[Items from a data source]

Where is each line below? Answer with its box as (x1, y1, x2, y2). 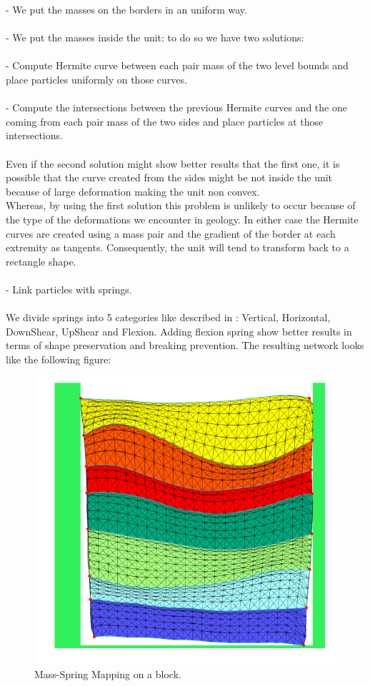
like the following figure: (6, 351, 111, 366)
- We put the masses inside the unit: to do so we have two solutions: (6, 30, 304, 45)
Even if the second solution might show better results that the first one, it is (6, 156, 340, 171)
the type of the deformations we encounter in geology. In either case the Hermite (6, 211, 359, 226)
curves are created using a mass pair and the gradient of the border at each (6, 226, 336, 241)
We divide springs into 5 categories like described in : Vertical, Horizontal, (6, 310, 331, 325)
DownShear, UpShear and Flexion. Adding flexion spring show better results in (6, 323, 352, 338)
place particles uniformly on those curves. (6, 71, 187, 86)
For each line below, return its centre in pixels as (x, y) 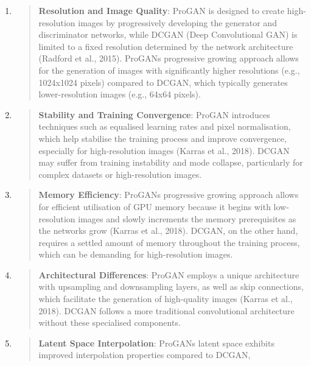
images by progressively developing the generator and (177, 22)
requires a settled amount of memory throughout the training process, (169, 242)
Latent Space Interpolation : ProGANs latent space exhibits (156, 343)
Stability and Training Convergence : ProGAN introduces (154, 114)
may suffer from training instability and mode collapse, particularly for (171, 162)
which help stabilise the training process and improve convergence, (162, 138)
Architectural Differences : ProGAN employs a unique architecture (169, 274)
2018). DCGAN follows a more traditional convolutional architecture (166, 310)
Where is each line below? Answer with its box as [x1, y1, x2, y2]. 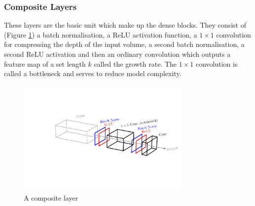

» **WHAT TO WORK ON**:
From the opening line of the entries, copy each line exactly until the line with "- We put the", which is copied as well; leave out pictures.

» **SOLUTION TO THE PROBLEM**:
Where is each line below? Answer with its box as (x1, y1, x2, y2). 
like the following figure: (6, 351, 111, 366)
- We put the masses inside the unit: to do so we have two solutions: (6, 30, 304, 45)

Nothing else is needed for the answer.